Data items

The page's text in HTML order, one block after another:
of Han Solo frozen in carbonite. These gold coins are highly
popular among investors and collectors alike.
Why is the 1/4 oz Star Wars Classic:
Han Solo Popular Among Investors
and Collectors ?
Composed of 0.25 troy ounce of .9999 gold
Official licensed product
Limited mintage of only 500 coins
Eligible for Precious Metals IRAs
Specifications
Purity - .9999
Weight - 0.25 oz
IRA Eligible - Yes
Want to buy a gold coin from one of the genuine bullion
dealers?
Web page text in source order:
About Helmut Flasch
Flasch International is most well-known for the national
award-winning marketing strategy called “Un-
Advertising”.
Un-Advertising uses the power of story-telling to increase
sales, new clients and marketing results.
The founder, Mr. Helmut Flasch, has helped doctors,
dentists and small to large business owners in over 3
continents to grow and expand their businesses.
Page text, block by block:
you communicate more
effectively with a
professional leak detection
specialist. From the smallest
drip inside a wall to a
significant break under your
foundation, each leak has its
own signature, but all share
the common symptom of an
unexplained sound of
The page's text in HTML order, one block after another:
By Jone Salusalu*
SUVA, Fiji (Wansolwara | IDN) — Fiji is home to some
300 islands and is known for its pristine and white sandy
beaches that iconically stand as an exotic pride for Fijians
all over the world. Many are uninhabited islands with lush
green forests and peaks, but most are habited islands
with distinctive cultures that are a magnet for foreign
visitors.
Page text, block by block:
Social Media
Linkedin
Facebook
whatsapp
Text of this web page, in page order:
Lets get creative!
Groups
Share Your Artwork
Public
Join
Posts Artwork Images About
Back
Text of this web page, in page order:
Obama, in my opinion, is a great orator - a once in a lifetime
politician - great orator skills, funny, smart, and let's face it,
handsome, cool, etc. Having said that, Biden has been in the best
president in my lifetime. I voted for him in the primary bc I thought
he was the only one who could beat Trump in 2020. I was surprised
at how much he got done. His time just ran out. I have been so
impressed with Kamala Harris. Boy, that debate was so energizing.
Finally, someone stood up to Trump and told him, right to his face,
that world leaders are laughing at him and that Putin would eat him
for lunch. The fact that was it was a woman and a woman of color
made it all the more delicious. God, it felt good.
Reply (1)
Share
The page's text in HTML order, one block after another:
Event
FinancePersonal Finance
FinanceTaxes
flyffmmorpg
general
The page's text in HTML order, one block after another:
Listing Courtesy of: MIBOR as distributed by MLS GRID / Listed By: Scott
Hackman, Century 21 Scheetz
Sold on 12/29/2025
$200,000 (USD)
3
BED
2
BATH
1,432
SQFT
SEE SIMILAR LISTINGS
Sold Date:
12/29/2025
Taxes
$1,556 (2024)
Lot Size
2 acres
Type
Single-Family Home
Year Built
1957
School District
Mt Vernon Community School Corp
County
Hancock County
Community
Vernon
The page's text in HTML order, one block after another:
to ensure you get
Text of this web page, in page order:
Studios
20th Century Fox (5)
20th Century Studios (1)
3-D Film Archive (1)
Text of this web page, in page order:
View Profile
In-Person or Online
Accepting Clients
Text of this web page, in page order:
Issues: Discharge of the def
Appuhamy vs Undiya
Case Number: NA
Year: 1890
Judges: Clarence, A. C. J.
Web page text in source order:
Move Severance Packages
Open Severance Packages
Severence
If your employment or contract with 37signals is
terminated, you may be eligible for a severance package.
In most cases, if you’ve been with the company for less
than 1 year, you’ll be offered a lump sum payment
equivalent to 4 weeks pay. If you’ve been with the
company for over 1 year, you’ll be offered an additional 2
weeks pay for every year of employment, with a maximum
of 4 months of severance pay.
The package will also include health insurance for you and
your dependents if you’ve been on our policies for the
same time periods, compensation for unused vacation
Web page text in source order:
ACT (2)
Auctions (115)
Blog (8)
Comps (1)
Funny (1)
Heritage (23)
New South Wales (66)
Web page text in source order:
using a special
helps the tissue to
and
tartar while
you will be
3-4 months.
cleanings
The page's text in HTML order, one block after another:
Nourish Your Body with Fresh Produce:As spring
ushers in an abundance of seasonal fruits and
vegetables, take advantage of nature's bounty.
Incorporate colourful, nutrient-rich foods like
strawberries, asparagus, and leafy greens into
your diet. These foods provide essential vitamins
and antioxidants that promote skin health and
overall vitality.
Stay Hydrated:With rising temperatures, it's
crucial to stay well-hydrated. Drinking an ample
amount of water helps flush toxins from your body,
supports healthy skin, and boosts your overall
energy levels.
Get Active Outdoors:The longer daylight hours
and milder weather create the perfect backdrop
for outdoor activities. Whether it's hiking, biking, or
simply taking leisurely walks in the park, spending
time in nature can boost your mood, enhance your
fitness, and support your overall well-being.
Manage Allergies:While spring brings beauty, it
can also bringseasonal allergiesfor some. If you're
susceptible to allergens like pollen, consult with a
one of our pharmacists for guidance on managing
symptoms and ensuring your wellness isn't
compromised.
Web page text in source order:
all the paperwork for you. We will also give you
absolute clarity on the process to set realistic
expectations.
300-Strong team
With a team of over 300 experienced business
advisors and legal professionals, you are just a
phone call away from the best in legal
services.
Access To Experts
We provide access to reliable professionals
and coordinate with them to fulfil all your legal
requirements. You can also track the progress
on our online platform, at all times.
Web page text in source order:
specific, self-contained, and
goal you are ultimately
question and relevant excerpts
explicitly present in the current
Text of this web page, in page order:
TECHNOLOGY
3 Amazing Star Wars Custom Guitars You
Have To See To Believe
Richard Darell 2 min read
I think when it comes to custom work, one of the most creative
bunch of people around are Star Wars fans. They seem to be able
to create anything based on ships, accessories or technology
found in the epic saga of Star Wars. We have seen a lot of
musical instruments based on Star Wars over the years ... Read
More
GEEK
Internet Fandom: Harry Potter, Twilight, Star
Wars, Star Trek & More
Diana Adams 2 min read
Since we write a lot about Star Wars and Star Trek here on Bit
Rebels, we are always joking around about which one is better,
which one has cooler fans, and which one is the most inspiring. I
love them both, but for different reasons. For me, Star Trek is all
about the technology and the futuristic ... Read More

#### PROBLEM DESCRIPTION:
Among the records, find every line with the word "fans" and copy it.

#### RESULT OF THE EXERCISE:
bunch of people around are Star Wars fans. They seem to be able
which one has cooler fans, and which one is the most inspiring. I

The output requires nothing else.